▸ **MATERIAL PROVIDED**

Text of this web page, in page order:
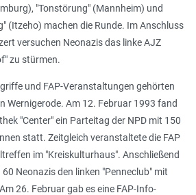
"Tonstörung" (Mannheim) und
(Itzeho) machen die Runde. Im Anschluss
versuchen Neonazis das linke AJZ
zu stürmen.
und FAP-Veranstaltungen gehörten
Wernigerode. Am 12. Februar 1993 fand
"Center" ein Parteitag der NPD mit 150
statt. Zeitgleich veranstaltete die FAP
im "Kreiskulturhaus". Anschließend
Neonazis den linken "Penneclub" mit
26. Februar gab es eine FAP-Info-
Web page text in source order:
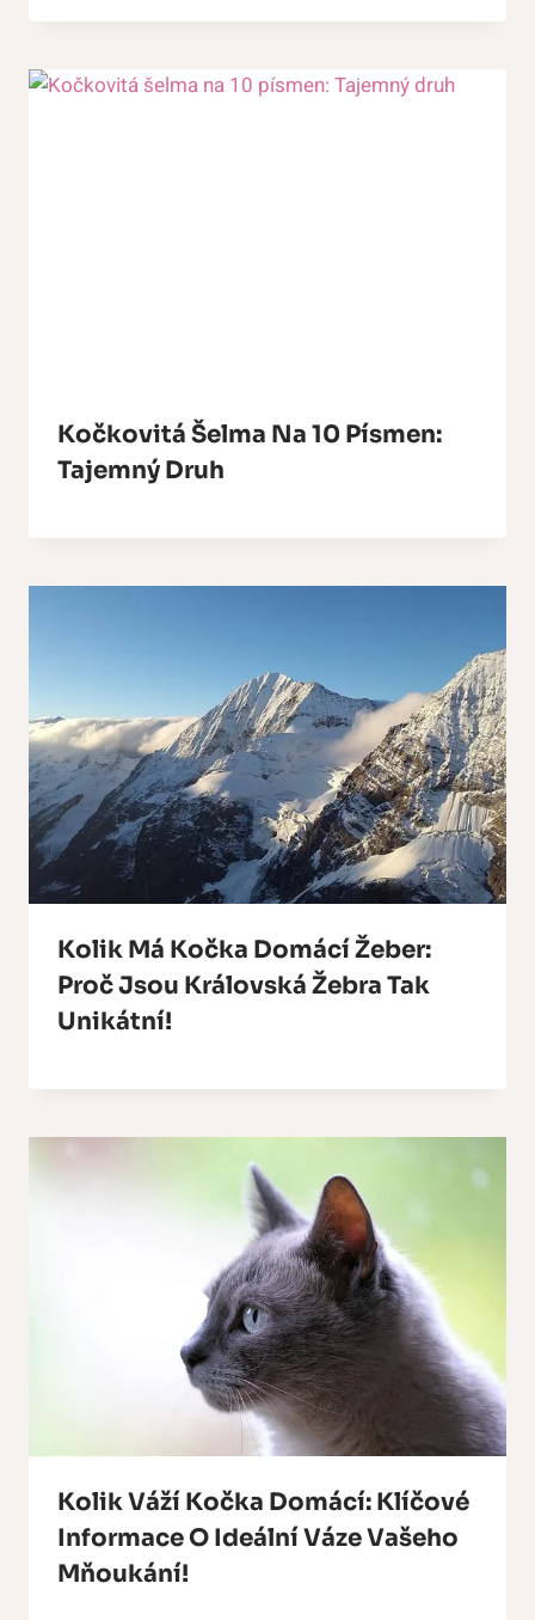
Kočkovitá Šelma Na 10 Písmen:
Tajemný Druh
Kolik Má Kočka Domácí Žeber:
Proč Jsou Královská Žebra Tak
Unikátní!
Kolik Váží Kočka Domácí: Klíčové
Informace O Ideální Váze Vašeho
Mňoukání!
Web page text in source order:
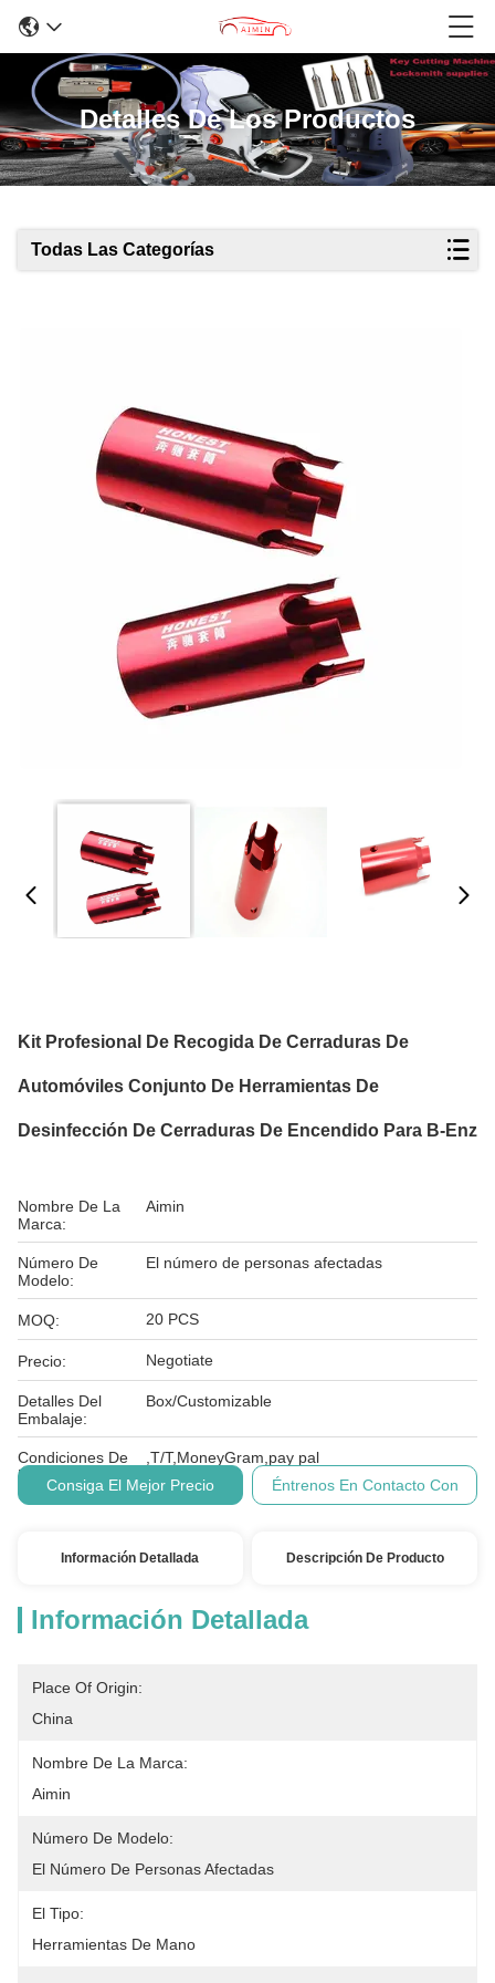
Detalles De Los Productos
Todas Las Categorías
Kit Profesional De Recogida De Cerraduras De
Automóviles Conjunto De Herramientas De
Desinfección De Cerraduras De Encendido Para B-Enz
Nombre De La
Marca:
Aimin
Número De
Modelo:
El número de personas afectadas
MOQ: 20 PCS
Precio: Negotiate
Detalles Del
Embalaje:
Box/Customizable
Condiciones De
Pago:
,T/T,MoneyGram,pay pal
Consiga El Mejor Precio
Éntrenos En Contacto Con
Información Detallada Descripción De Producto
Información Detallada
Place Of Origin:
China
Nombre De La Marca:
Aimin
Número De Modelo:
El Número De Personas Afectadas
El Tipo:
Herramientas De Mano
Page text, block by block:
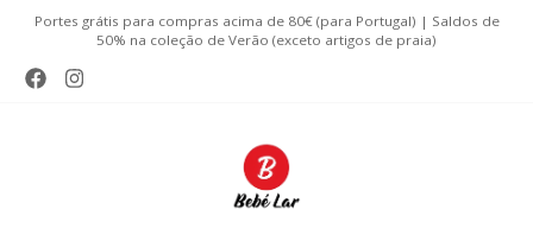
Portes grátis para compras acima de 80€ (para Portugal) | Saldos de
50% na coleção de Verão (exceto artigos de praia)
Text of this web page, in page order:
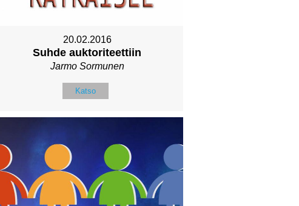
20.02.2016
Suhde auktoriteettiin
Jarmo Sormunen
Katso
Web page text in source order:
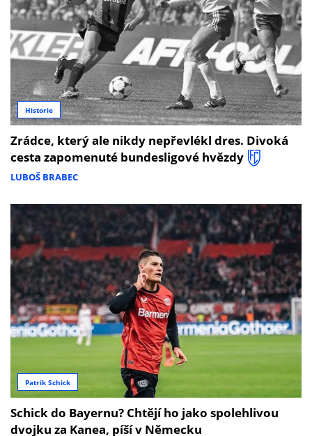
Historie
Zrádce, který ale nikdy nepřevlékl dres. Divoká
cesta zapomenuté bundesligové hvězdy
LUBOŠ BRABEC
Patrik Schick
Schick do Bayernu? Chtějí ho jako spolehlivou
dvojku za Kanea, píší v Německu
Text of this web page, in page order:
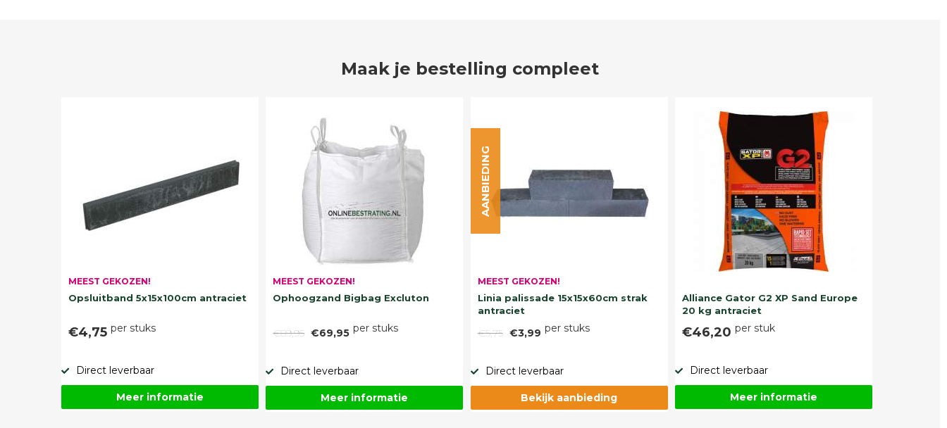
Maak je bestelling compleet
MEEST GEKOZEN!
Opsluitband 5x15x100cm antraciet
€4,75 per stuks
Direct leverbaar
Meer informatie
MEEST GEKOZEN!
Ophoogzand Bigbag Excluton
€89,95 €69,95 per stuks
Direct leverbaar
Meer informatie
MEEST GEKOZEN!
Linia palissade 15x15x60cm strak
antraciet
€5,75 €3,99 per stuks
AANBIEDING
Direct leverbaar
Bekijk aanbieding
Alliance Gator G2 XP Sand Europe
20 kg antraciet
€46,20 per stuk
Direct leverbaar
Meer informatie
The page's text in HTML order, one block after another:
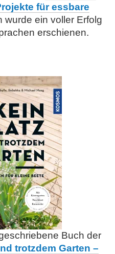
für essbare
wurde ein voller Erfolg
erschienen.
Buch der
trotzdem Garten –
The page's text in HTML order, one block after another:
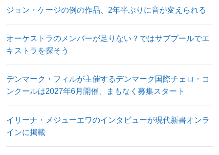
ジョン・ケージの例の作品、2年半ぶりに音が変えられる
オーケストラのメンバーが足りない？ではサブプールでエ
キストラを探そう
デンマーク・フィルが主催するデンマーク国際チェロ・コ
ンクールは2027年6月開催、まもなく募集スタート
イリーナ・メジューエワのインタビューが現代新書オンラ
インに掲載
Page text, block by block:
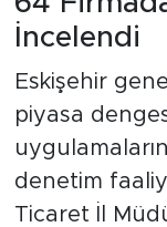
İncelendi
Eskişehir
piyasa
denetim
Ticaret İl
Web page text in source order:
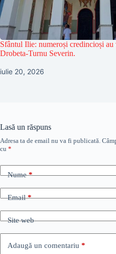
Sfântul Ilie: numeroși credincioși
Drobeta-Turnu Severin.
iulie 20, 2026
Lasă un răspuns
Adresa ta de email nu va fi publicată.
cu *
Nume*
Email*
Site web
Adaugă un comentariu *
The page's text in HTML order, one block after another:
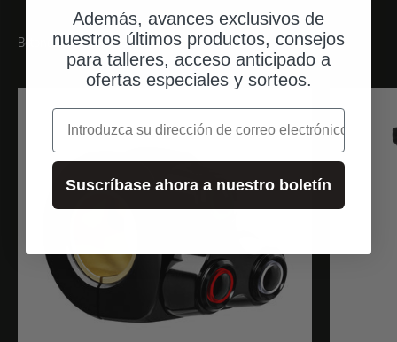
Botones y tiradores a juego
Además, avances exclusivos de
nuestros últimos productos, consejos
para talleres, acceso anticipado a
ofertas especiales y sorteos.
correo electrónico
Suscríbase ahora a nuestro boletín
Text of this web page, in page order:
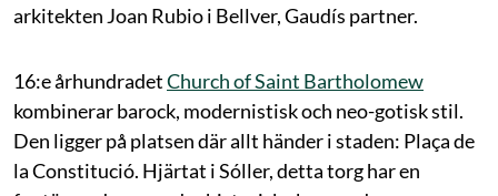
arkitekten Joan Rubio i Bellver, Gaudís partner.
16:e århundradetChurch of Saint Bartholomew
kombinerar barock, modernistisk och neo-gotisk stil.
Den ligger på platsen där allt händer i staden: Plaça de
la Constitució. Hjärtat i Sóller, detta torg har en
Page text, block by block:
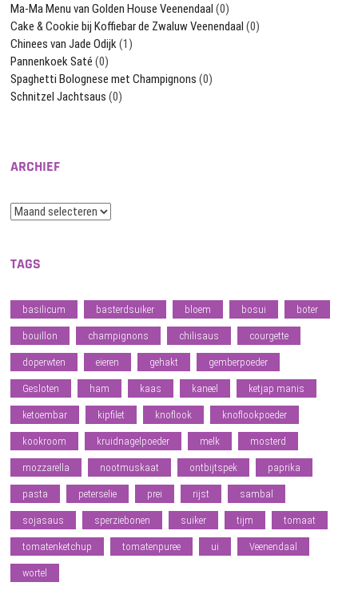
Ma-Ma Menu van Golden House Veenendaal (0)
Cake & Cookie bij Koffiebar de Zwaluw Veenendaal (0)
Chinees van Jade Odijk(1)
Pannenkoek Saté (0)
Spaghetti Bolognese met Champignons (0)
Schnitzel Jachtsaus (0)
ARCHIEF
Archief
TAGS
basilicum basterdsuiker bloem bosui boter
bouillon champignons chilisaus courgette
doperwten eieren gehakt gemberpoeder
Gesloten ham kaas kaneel ketjap manis
ketoembar kipfilet knoflook knoflookpoeder
kookroom kruidnagelpoeder melk mosterd
mozzarella nootmuskaat ontbijtspek paprika
pasta peterselie prei rijst sambal
sojasaus sperziebonen suiker tijm tomaat
tomatenketchup tomatenpuree ui Veenendaal
wortel

▸ **WHAT THE TASK ASKS**
Your answer should be the lines from the first record down to the line containing "NPD mit 150", restated exactly, with no pictures.

▸ **EXERCISE ANSWER**
Text of this web page, in page order:
"Tonstörung" (Mannheim) und
(Itzeho) machen die Runde. Im Anschluss
versuchen Neonazis das linke AJZ
zu stürmen.
und FAP-Veranstaltungen gehörten
Wernigerode. Am 12. Februar 1993 fand
"Center" ein Parteitag der NPD mit 150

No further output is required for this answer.